In order to answer this question, we need to define "mutual information" in the 
form that is applicable to general probabilistic theories. Several investigations have been 
made along this line. In [18, 19], a generalized entropy H is defined in the form that is 
applicable to general probabilistic theories, and then a mutual information is defined in 
terms of the generalized entropy by I(A : B) := H(A) + H(B) —H(A, B). By using this 
mutual information, it is proved that the data processing inequality is not satisfied in the 
theory in which Tsirelson's bound is violated. Similar results are also obtained in [20, 21]. 

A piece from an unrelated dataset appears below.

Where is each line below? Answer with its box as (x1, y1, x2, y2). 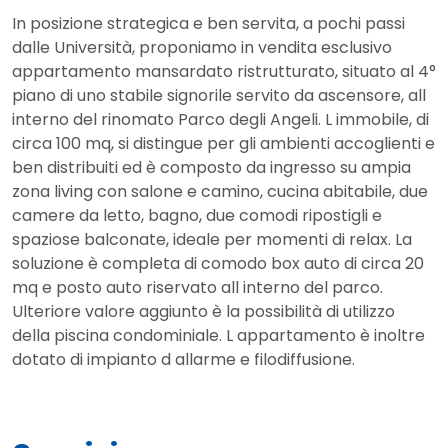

However, the way of defining the entropies in their approaches are mathematical, and 
it is not clear whether such a definition fits into a natural extension of the concept of 
information in general settings. Note that in classical and quantum information theory, 
the operational meaning of the entropy and the mutual information is given by the 
source coding theorems and the channel coding theorems. In [19], a coding theorem 
analogous to the Schumacher compression theorem [12] in the quantum information 
theory is investigated using their generalized entropy. However, their consideration is 
only applicable under several restrictions. As it is discussed in [18], we need to seek 
definitions of the generalized entropies and mutual informations based on the analysis 
of the data compression or the channel capacities. Such an approach is also attempted 
in [11]. 

In this paper, motivated by the discussions in [18] and by the attempt in [11], 
we introduce an operational definition of the mutual information that is applicable 
to any general probabilistic theories. This is a generalization of the quantum mutual 
information between a classical system and a quantum system. Unlike the previous 
entropic approaches, we directly address to the mutual information. The generalization 
is based on the channel coding theorem. Thus the generalized mutual information 
inherently has an operational meaning as the transmission rate of classical information, 
or the classical information capacity of the physical system. Our definition does 
not require any mathematical notion such as the state space or the fine-grained 
measurement. The generalized mutual information is defined between a classical system 
and a general probabilistic system, and is not applicable to two general probabilistic 
systems, but it is sufficient for analyzing the situation describing information causality. 
The generalized mutual information satisfies four of the five properties of the mutual 
information except the chain rule. It automatically implies that the violation of 
Tsirelson's bound indicates the violation of the chain rule. 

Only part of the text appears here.